Roma, 2 dic. (AdnKronos Salute) - L'Italia ha un livello di speranza di vita tra i più elevati in Europa - al primo posto con 80,3 anni per gli uomini e al terzo per le donne con 85,2 - e la longevità continua ad aumentare. E l'indice composito di salute, che incorpora gli indicatori della speranza di vita (alla nascita, in buona salute alla nascita, senza limitazioni nelle attività a 65 anni) e dello stato fisico e psicologico, si attesta a 102,6 nel 2013, in miglioramento dal 97,6 del 2009. Lo rivela l'Istat nella terza edizione del Rapporto sul Benessere Equo e Sostenibile (Bes 2015).
La mortalità infantile scende ancora - siamo a 30 decessi ogni 10 mila nati vivi - come pure la mortalità per incidenti da mezzi di trasporto dei giovani - 0,8 vittime ogni 10 mila residenti - e quella per tumori maligni tra gli adulti (8,9 decessi per 10 mila residenti). Migliorano, rispetto al 2005, anche le condizioni di salute fisica, e prosegue la riduzione di fumatori e di consumatori di alcol a rischio.
Fra le criticità, non migliora la qualità della sopravvivenza e peggiora il benessere psicologico. Si conferma il trend crescente della mortalità per demenze e delle malattie del sistema nervoso tra gli anziani (27,3 decessi per 10mila abitanti), soprattutto tra i grandi anziani. Il carico assistenziale che queste patologie comportano sulle famiglie e sui servizi socio-sanitari si riflette negativamente sulla qualità della vita, non solo dei malati, ma anche dei loro familiari.

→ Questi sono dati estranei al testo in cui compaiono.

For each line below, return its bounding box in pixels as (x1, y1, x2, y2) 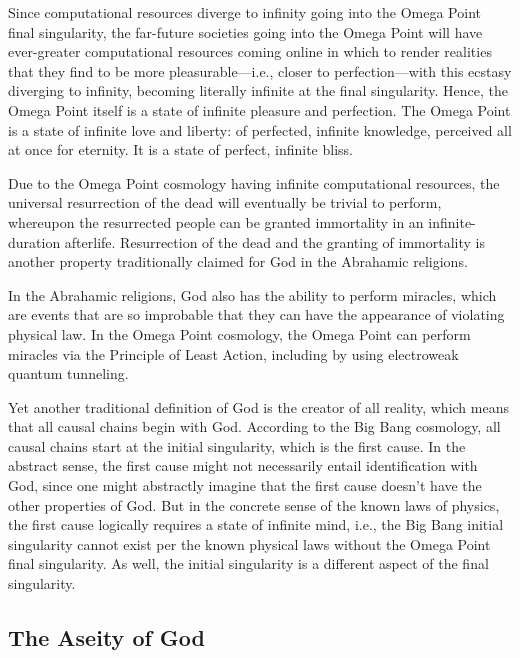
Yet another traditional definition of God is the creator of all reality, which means (8, 396, 509, 417)
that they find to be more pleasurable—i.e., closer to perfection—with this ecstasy (8, 60, 512, 81)
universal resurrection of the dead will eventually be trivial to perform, (8, 192, 442, 213)
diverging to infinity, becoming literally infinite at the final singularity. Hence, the (8, 80, 508, 101)
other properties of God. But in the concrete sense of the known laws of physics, (8, 494, 500, 515)
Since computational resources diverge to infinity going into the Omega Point (8, 2, 481, 22)
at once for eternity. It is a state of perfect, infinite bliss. (8, 139, 353, 160)
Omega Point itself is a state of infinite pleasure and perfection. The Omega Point (8, 99, 511, 120)

Sono ancora diffusi stili di vita non virtuosi come la sedentarietà, che riguarda quattro persone su 10, l'eccesso di peso (più di 4 su 10), e un non adeguato consumo di frutta e verdura (più di 8 persone su 10). Le donne, da sempre in vantaggio per la sopravvivenza, hanno una maggiore propensione alla prevenzione e stili di vita più salutari ma spesso sono penalizzate da patologie che comportano limitazioni nelle attività svolte abitualmente. Nel tempo queste differenze fra i generi si sono ridotte, anche per il progressivo incremento di anni mediamente vissuti dagli uomini.

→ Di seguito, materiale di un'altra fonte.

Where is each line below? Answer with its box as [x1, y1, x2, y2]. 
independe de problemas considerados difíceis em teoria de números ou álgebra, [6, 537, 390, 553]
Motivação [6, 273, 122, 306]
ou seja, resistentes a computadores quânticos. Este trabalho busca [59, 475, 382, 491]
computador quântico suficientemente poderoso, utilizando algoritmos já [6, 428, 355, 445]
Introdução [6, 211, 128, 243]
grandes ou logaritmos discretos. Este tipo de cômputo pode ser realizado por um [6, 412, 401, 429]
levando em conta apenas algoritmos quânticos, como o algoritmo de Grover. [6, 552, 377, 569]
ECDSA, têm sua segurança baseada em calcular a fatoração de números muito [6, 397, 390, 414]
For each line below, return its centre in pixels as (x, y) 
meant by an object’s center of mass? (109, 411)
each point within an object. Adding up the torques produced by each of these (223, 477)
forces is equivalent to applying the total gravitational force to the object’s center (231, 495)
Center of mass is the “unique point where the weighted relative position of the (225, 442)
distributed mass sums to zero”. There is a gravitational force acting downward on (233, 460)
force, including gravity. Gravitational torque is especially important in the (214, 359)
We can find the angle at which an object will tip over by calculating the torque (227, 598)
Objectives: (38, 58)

Sono invece in crescita le differenze territoriali, con il Mezzogiorno che vede aumentare, anche per effetto della crisi, il proprio svantaggio nella speranza di vita (81,5 anni per il Mezzogiorno contro 82,5 anni per il Nord), nella qualità della vita (55,4 anni di speranza di vita in buona salute per il Mezzogiorno contro 60 anni per il Nord), nella mortalità infantile, nella salute fisica e psicologica e nei fattori di rischio legati agli stili di vita (sedentarietà, eccesso di peso e scorrette abitudini alimentari).
Si mantengono marcate anche le disuguaglianze sociali negli stili di vita: le persone con titolo di studio più alto, a parità di età godono di migliori condizioni di salute fisica e mentale e adottano generalmente comportamenti più salutari.